TASK BRIEF
Filter the records, keeping every line that has the string "sash".

DATA FOR THIS TASK
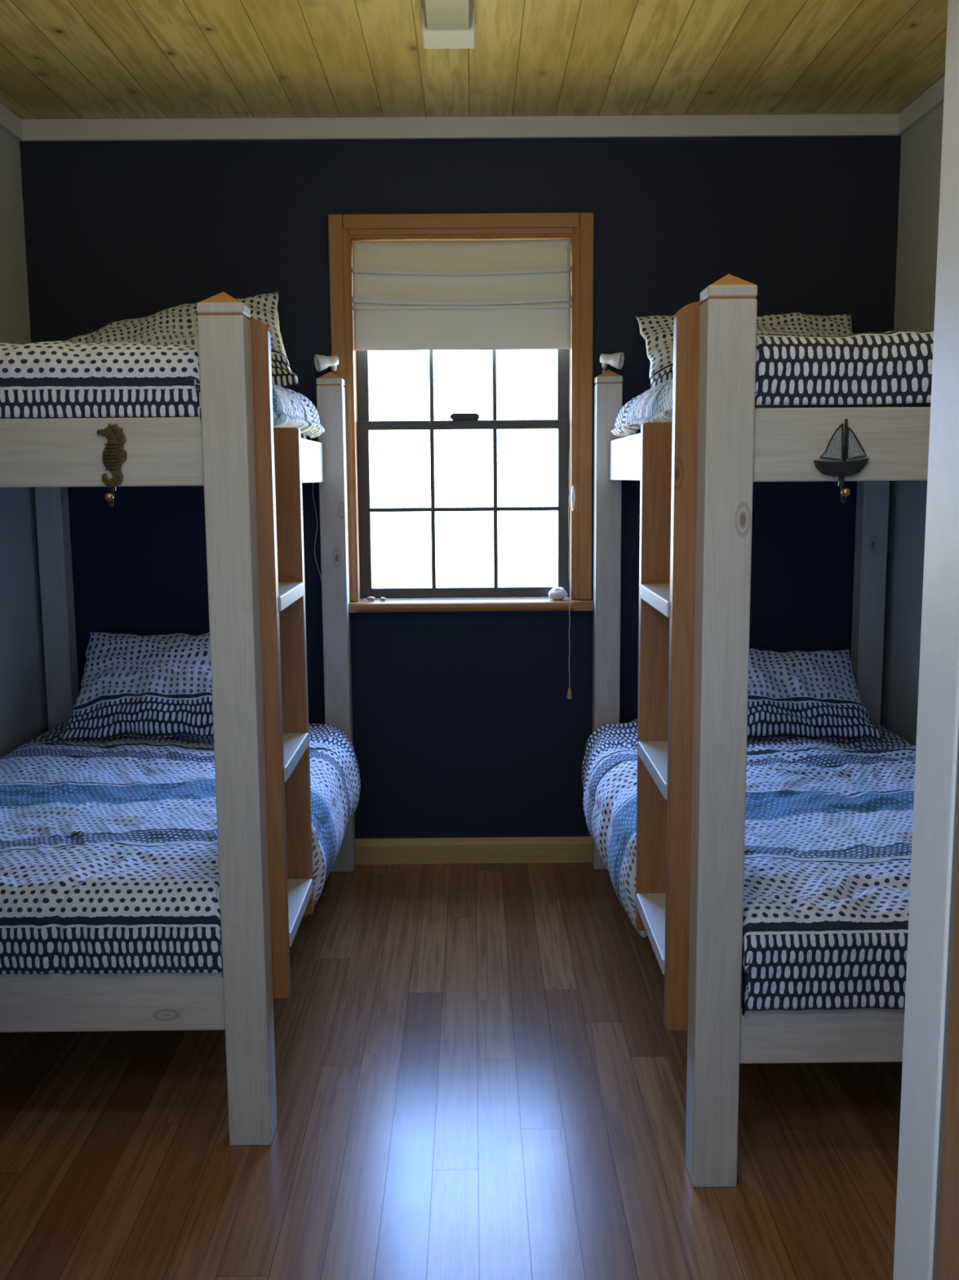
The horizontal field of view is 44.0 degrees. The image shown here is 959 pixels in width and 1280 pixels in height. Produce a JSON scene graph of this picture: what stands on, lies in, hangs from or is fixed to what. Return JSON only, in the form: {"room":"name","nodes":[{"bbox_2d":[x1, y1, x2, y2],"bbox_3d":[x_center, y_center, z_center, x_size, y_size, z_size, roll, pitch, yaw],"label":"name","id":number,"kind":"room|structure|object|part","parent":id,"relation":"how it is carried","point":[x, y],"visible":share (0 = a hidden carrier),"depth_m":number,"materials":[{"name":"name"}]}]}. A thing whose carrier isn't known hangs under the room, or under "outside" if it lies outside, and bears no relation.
{"room":"dormitory","nodes":[
{"label":"dormitory","id":0,"kind":"room"},
{"bbox_2d":[0,127,48,757],"bbox_3d":[-1.689,-0.099,1.596,0.100,2.790,5.810,0,8,0],"label":"wall","id":1,"kind":"structure","parent":0,"point":[24,717],"depth_m":4.24,"materials":[{"name":"paint"}]},
{"bbox_2d":[0,102,22,140],"bbox_3d":[-1.647,-1.621,2.690,0.020,0.073,3.190,0,8,0],"label":"trim","id":2,"kind":"structure","parent":1,"relation":"attached to","point":[10,122],"depth_m":4.17,"materials":[{"name":"white wood"}]},
{"bbox_2d":[0,862,902,1279],"bbox_3d":[0.003,1.328,1.726,4.400,0.100,6.260,0,8,0],"label":"floor","id":3,"kind":"structure","parent":0,"point":[481,1074],"depth_m":2.75,"materials":[{"name":"brown wood"}]},
{"bbox_2d":[0,291,355,1146],"bbox_3d":[-1.037,0.084,3.540,1.179,1.889,1.974,0,8,0],"label":"bunk bed","id":4,"kind":"object","parent":3,"relation":"on","point":[252,473],"visible":0.71,"depth_m":2.65,"materials":[{"name":"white wood"}]},
{"bbox_3d":[-1.585,-0.026,4.473,0.095,1.862,0.089,0,8,0],"label":"post","id":5,"kind":"part","parent":4,"relation":"part of","materials":[{"name":"white wood"}]},
{"bbox_3d":[-1.056,-0.395,2.513,0.950,0.143,0.045,0,8,0],"label":"rail","id":6,"kind":"part","parent":4,"relation":"part of","materials":[{"name":"white wood"}]},
{"bbox_2d":[97,423,126,507],"bbox_3d":[-0.770,-0.364,2.475,0.059,0.174,0.042,0,8,0],"label":"hook","id":7,"kind":"object","parent":4,"relation":"attached to","point":[114,455],"visible":1,"depth_m":2.48,"materials":[{"name":"gold metal"}]},
{"bbox_3d":[-1.046,0.811,2.678,0.950,0.139,0.045,0,8,0],"label":"rail","id":8,"kind":"part","parent":4,"relation":"part of","materials":[{"name":"white wood"}]},
{"bbox_2d":[0,416,306,439],"bbox_3d":[-1.082,-0.577,3.447,0.920,0.135,1.800,0,8,0],"label":"mattress","id":9,"kind":"object","parent":4,"relation":"on","point":[302,436],"visible":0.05,"depth_m":2.55,"materials":[{"name":"white fabric"}]},
{"bbox_2d":[0,340,324,439],"bbox_3d":[-1.078,-0.674,3.381,1.088,0.194,1.870,0,8,0],"label":"duvet","id":10,"kind":"object","parent":9,"relation":"on","point":[46,379],"visible":0.75,"depth_m":2.48,"materials":[{"name":"fabric"}]},
{"bbox_2d":[66,291,298,386],"bbox_3d":[-1.042,-0.987,4.098,0.817,0.485,0.358,-2,8,-9],"label":"pillow","id":11,"kind":"object","parent":9,"relation":"on","point":[176,325],"visible":0.24,"depth_m":4.07,"materials":[{"name":"fabric"}]},
{"bbox_3d":[-0.528,0.221,2.611,0.095,1.862,0.089,0,8,0],"label":"post","id":12,"kind":"part","parent":4,"relation":"part of","materials":[{"name":"white wood"}]},
{"bbox_3d":[-0.586,-0.528,3.459,0.040,0.143,1.796,0,8,0],"label":"rail","id":13,"kind":"part","parent":4,"relation":"part of","materials":[{"name":"white wood"}]},
{"bbox_2d":[312,354,338,582],"bbox_3d":[-0.561,-0.388,4.444,0.093,1.324,0.131,-3,8,-21],"label":"reading lamp","id":14,"kind":"object","parent":4,"relation":"attached to","point":[322,362],"visible":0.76,"depth_m":4.32,"materials":[{"name":"white plastic"}]},
{"bbox_3d":[-0.578,-0.321,4.495,0.096,1.177,0.008,0,8,2],"label":"power cord","id":15,"kind":"part","parent":14,"relation":"part of","materials":[{"name":"white plastic"}]},
{"bbox_3d":[-0.557,-1.009,4.327,0.086,0.061,0.062,-4,9,-24],"label":"lamp shade","id":16,"kind":"part","parent":14,"relation":"part of","materials":[{"name":"white plastic"}]},
{"bbox_3d":[-0.539,-0.035,4.478,0.095,1.862,0.089,0,8,0],"label":"post","id":17,"kind":"part","parent":4,"relation":"part of","materials":[{"name":"white wood"}]},
{"bbox_2d":[591,274,930,1186],"bbox_3d":[0.957,0.079,3.462,1.134,1.889,2.152,0,8,0],"label":"bunk bed","id":18,"kind":"object","parent":3,"relation":"on","point":[696,472],"visible":0.79,"depth_m":2.47,"materials":[{"name":"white wood"}]},
{"bbox_3d":[0.480,-0.044,4.483,0.095,1.862,0.089,0,8,0],"label":"post","id":19,"kind":"part","parent":18,"relation":"part of","materials":[{"name":"white wood"}]},
{"bbox_2d":[600,351,624,373],"bbox_3d":[0.484,-0.978,4.354,0.105,0.147,0.079,4,9,32],"label":"reading lamp","id":20,"kind":"object","parent":18,"relation":"attached to","point":[616,360],"visible":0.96,"depth_m":4.32,"materials":[{"name":"white plastic"}]},
{"bbox_3d":[0.504,-0.525,3.376,0.040,0.143,1.974,0,8,0],"label":"rail","id":21,"kind":"part","parent":18,"relation":"part of","materials":[{"name":"white wood"}]},
{"bbox_3d":[0.493,0.236,2.439,0.095,1.862,0.089,0,8,0],"label":"post","id":22,"kind":"part","parent":18,"relation":"part of","materials":[{"name":"white wood"}]},
{"bbox_2d":[741,938,744,993],"bbox_3d":[0.993,0.594,3.529,0.890,0.190,1.980,0,8,0],"label":"mattress","id":23,"kind":"object","parent":18,"relation":"on","point":[743,948],"visible":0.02,"depth_m":2.55,"materials":[{"name":"white fabric"}]},
{"bbox_2d":[582,719,915,1016],"bbox_3d":[0.934,0.583,3.470,1.171,0.363,2.067,0,8,0],"label":"duvet","id":24,"kind":"object","parent":23,"relation":"on","point":[828,821],"visible":0.59,"depth_m":2.90,"materials":[{"name":"fabric"}]},
{"bbox_2d":[746,648,882,739],"bbox_3d":[1.002,0.188,4.200,0.732,0.286,0.383,0,8,0],"label":"pillow","id":25,"kind":"object","parent":24,"relation":"on","point":[812,695],"visible":0.48,"depth_m":4.10,"materials":[{"name":"fabric"}]},
{"bbox_2d":[636,402,931,433],"bbox_3d":[0.984,-0.583,3.368,0.890,0.135,1.980,0,8,0],"label":"mattress","id":26,"kind":"object","parent":18,"relation":"on","point":[928,404],"visible":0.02,"depth_m":2.38,"materials":[{"name":"white fabric"}]},
{"bbox_2d":[610,330,933,437],"bbox_3d":[0.981,-0.669,3.307,1.055,0.174,2.046,0,8,0],"label":"duvet","id":27,"kind":"object","parent":26,"relation":"on","point":[893,366],"visible":0.62,"depth_m":2.31,"materials":[{"name":"fabric"}]},
{"bbox_2d":[635,312,853,388],"bbox_3d":[0.952,-0.979,4.111,0.780,0.342,0.372,0,8,0],"label":"pillow","id":28,"kind":"object","parent":27,"relation":"on","point":[657,331],"visible":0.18,"depth_m":4.14,"materials":[{"name":"fabric"}]},
{"bbox_3d":[0.992,0.817,2.512,0.895,0.139,0.045,0,8,0],"label":"rail","id":29,"kind":"part","parent":18,"relation":"part of","materials":[{"name":"white wood"}]},
{"bbox_2d":[813,418,869,503],"bbox_3d":[0.709,-0.348,2.306,0.107,0.164,0.042,0,8,0],"label":"hook","id":30,"kind":"object","parent":18,"relation":"attached to","point":[834,450],"visible":1,"depth_m":2.32,"materials":[{"name":"metal"}]},
{"bbox_3d":[0.983,-0.388,2.346,0.895,0.143,0.045,0,8,0],"label":"rail","id":31,"kind":"part","parent":18,"relation":"part of","materials":[{"name":"white wood"}]},
{"bbox_3d":[1.470,-0.052,4.488,0.095,1.862,0.089,0,8,0],"label":"post","id":32,"kind":"part","parent":18,"relation":"part of","materials":[{"name":"white wood"}]},
{"bbox_2d":[19,135,901,838],"bbox_3d":[-0.057,-0.518,4.557,3.400,2.790,0.150,0,8,0],"label":"wall","id":33,"kind":"structure","parent":0,"point":[465,724],"depth_m":4.38,"materials":[{"name":"blue paint"}]},
{"bbox_2d":[18,113,902,142],"bbox_3d":[-0.067,-1.852,4.288,3.200,0.073,0.020,0,8,0],"label":"trim","id":34,"kind":"structure","parent":33,"relation":"attached to","point":[857,124],"depth_m":4.28,"materials":[{"name":"white wood"}]},
{"bbox_2d":[328,212,594,613],"bbox_3d":[-0.062,-0.841,4.477,1.009,1.456,0.220,0,8,0],"label":"window","id":35,"kind":"structure","parent":33,"relation":"in","point":[353,367],"depth_m":4.46,"materials":[{"name":"brown wood"}]},
{"bbox_2d":[366,595,375,600],"bbox_3d":[-0.413,-0.157,4.520,0.033,0.019,0.032,0,8,0],"label":"seashell","id":36,"kind":"object","parent":35,"relation":"on","point":[369,598],"visible":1,"depth_m":4.51,"materials":[{"name":"white"}]},
{"bbox_3d":[-0.067,-1.518,4.333,0.863,0.075,0.022,0,8,0],"label":"head casing","id":37,"kind":"part","parent":35,"relation":"part of","materials":[{"name":"brown wood"}]},
{"bbox_2d":[351,239,572,698],"bbox_3d":[-0.059,-0.626,4.454,0.810,1.704,0.144,0,8,0],"label":"blind","id":38,"kind":"object","parent":35,"relation":"attached to","point":[433,295],"visible":1,"depth_m":4.39,"materials":[{"name":"beige fabric"}]},
{"bbox_3d":[0.336,-0.631,4.442,0.011,1.640,0.100,-1,8,-2],"label":"pull cord","id":39,"kind":"part","parent":38,"relation":"part of","materials":[{"name":"white fabric"}]},
{"bbox_3d":[0.342,0.202,4.508,0.021,0.042,0.021,0,8,0],"label":"cord pull","id":40,"kind":"part","parent":38,"relation":"part of","materials":[{"name":"brown wood"}]},
{"bbox_3d":[-0.064,-1.152,4.521,0.811,0.690,0.028,0,8,0],"label":"sash","id":41,"kind":"part","parent":35,"relation":"part of","materials":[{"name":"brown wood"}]},
{"bbox_3d":[-0.059,-0.502,4.577,0.811,0.679,0.035,0,8,0],"label":"sash","id":42,"kind":"part","parent":35,"relation":"part of","materials":[{"name":"brown wood"}]},
{"bbox_3d":[-0.057,-0.137,4.563,1.009,0.037,0.200,0,8,0],"label":"sill","id":43,"kind":"part","parent":35,"relation":"part of","materials":[{"name":"brown wood"}]},
{"bbox_2d":[548,586,568,599],"bbox_3d":[0.300,-0.176,4.519,0.074,0.052,0.057,0,8,0],"label":"pebble","id":44,"kind":"object","parent":35,"relation":"on","point":[557,593],"visible":1,"depth_m":4.50,"materials":[{"name":"white stone"}]},
{"bbox_2d":[570,485,575,510],"bbox_3d":[0.351,-0.531,4.449,0.017,0.092,0.017,3,8,22],"label":"cleat","id":45,"kind":"object","parent":35,"relation":"attached to","point":[573,495],"visible":1,"depth_m":4.44,"materials":[{"name":"white plastic"}]},
{"bbox_2d":[355,835,591,864],"bbox_3d":[-0.045,0.826,4.656,3.200,0.100,0.018,0,8,0],"label":"baseboard","id":46,"kind":"structure","parent":33,"relation":"attached to","point":[504,849],"depth_m":4.65,"materials":[{"name":"brown wood"}]},
{"bbox_2d":[0,0,948,119],"bbox_3d":[-0.050,-1.548,1.433,3.400,0.100,6.060,0,8,0],"label":"ceiling","id":47,"kind":"structure","parent":0,"point":[60,59],"depth_m":3.68,"materials":[{"name":"brown wood"}]},
{"bbox_2d":[421,0,475,48],"bbox_3d":[-0.084,-1.649,2.771,0.148,0.063,1.320,0,8,0],"label":"ceiling light","id":48,"kind":"object","parent":47,"relation":"attached to","point":[446,24],"visible":1,"depth_m":3.26,"materials":[{"name":"white plastic"}]},
{"bbox_2d":[422,0,473,30],"bbox_3d":[-0.084,-1.651,2.771,0.139,0.060,1.040,0,8,0],"label":"diffuser","id":49,"kind":"object","parent":48,"relation":"attached to","point":[437,15],"depth_m":3.19,"materials":[{"name":"white plastic"}]},
{"bbox_2d":[880,102,943,746],"bbox_3d":[1.611,-0.128,1.612,0.100,2.790,5.810,0,8,0],"label":"wall","id":50,"kind":"structure","parent":0,"point":[921,156],"depth_m":4.25,"materials":[{"name":"paint"}]},
{"bbox_2d":[898,74,945,134],"bbox_3d":[1.533,-1.648,2.706,0.020,0.073,3.190,0,8,0],"label":"trim","id":51,"kind":"structure","parent":50,"relation":"attached to","point":[933,97],"depth_m":4.06,"materials":[{"name":"white wood"}]},
{"bbox_3d":[-0.036,-0.055,1.178,3.200,2.790,0.250,0,8,0],"label":"wall","id":52,"kind":"structure","parent":0,"visible":0},
{"bbox_2d":[893,0,958,1279],"bbox_3d":[-0.084,0.302,1.223,1.219,2.070,0.282,0,8,0],"label":"door","id":53,"kind":"structure","parent":52,"relation":"in","point":[926,1241],"depth_m":1.27,"materials":[{"name":"white paint"}]},
{"bbox_3d":[-1.072,0.599,3.608,0.920,0.190,1.800,0,8,0],"label":"mattress","id":54,"kind":"object","parent":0,"visible":0},
{"bbox_2d":[0,721,360,977],"bbox_3d":[-1.014,0.588,3.553,1.197,0.359,1.877,0,8,0],"label":"duvet","id":55,"kind":"object","parent":54,"relation":"on","point":[109,859],"visible":0.65,"depth_m":2.95,"materials":[{"name":"fabric"}]},
{"bbox_2d":[59,631,213,741],"bbox_3d":[-1.069,0.150,4.203,0.730,0.345,0.366,0,8,0],"label":"pillow","id":56,"kind":"object","parent":55,"relation":"on","point":[159,686],"visible":0.73,"depth_m":4.12,"materials":[{"name":"fabric"}]}
]}

RESULT BELOW
{"bbox_3d":[-0.064,-1.152,4.521,0.811,0.690,0.028,0,8,0],"label":"sash","id":41,"kind":"part","parent":35,"relation":"part of","materials":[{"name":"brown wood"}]},
{"bbox_3d":[-0.059,-0.502,4.577,0.811,0.679,0.035,0,8,0],"label":"sash","id":42,"kind":"part","parent":35,"relation":"part of","materials":[{"name":"brown wood"}]},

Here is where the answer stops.